[[ Data shown, beginning ]]

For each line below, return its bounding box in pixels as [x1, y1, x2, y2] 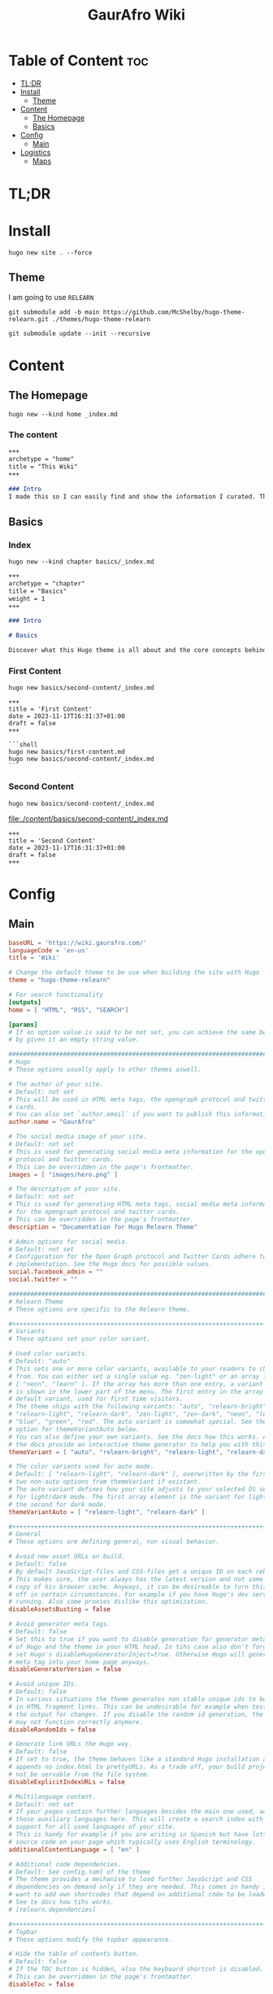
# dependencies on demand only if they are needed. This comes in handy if [8, 1883, 271, 1892]
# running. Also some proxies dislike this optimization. [8, 1598, 209, 1606]
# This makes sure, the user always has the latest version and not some [8, 1575, 264, 1583]
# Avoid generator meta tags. [8, 1620, 111, 1628]
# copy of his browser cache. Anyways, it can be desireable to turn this [8, 1583, 267, 1591]
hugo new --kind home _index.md [8, 410, 118, 418]
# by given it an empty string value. [8, 1035, 140, 1044]
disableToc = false [8, 1980, 75, 1988]

[[ Data shown, end ]]

→ Task requirements:
A faithful, complete copy of the entries is required, without the pictures.

→ Response area:
For each line below, return its bounding box in pixels as [x1, y1, x2, y2] 
# dependencies on demand only if they are needed. This comes in handy if [8, 1883, 271, 1892]
# running. Also some proxies dislike this optimization. [8, 1598, 209, 1606]
# This makes sure, the user always has the latest version and not some [8, 1575, 264, 1583]
# Avoid generator meta tags. [8, 1620, 111, 1628]
# copy of his browser cache. Anyways, it can be desireable to turn this [8, 1583, 267, 1591]
hugo new --kind home _index.md [8, 410, 118, 418]
# by given it an empty string value. [8, 1035, 140, 1044]
disableToc = false [8, 1980, 75, 1988]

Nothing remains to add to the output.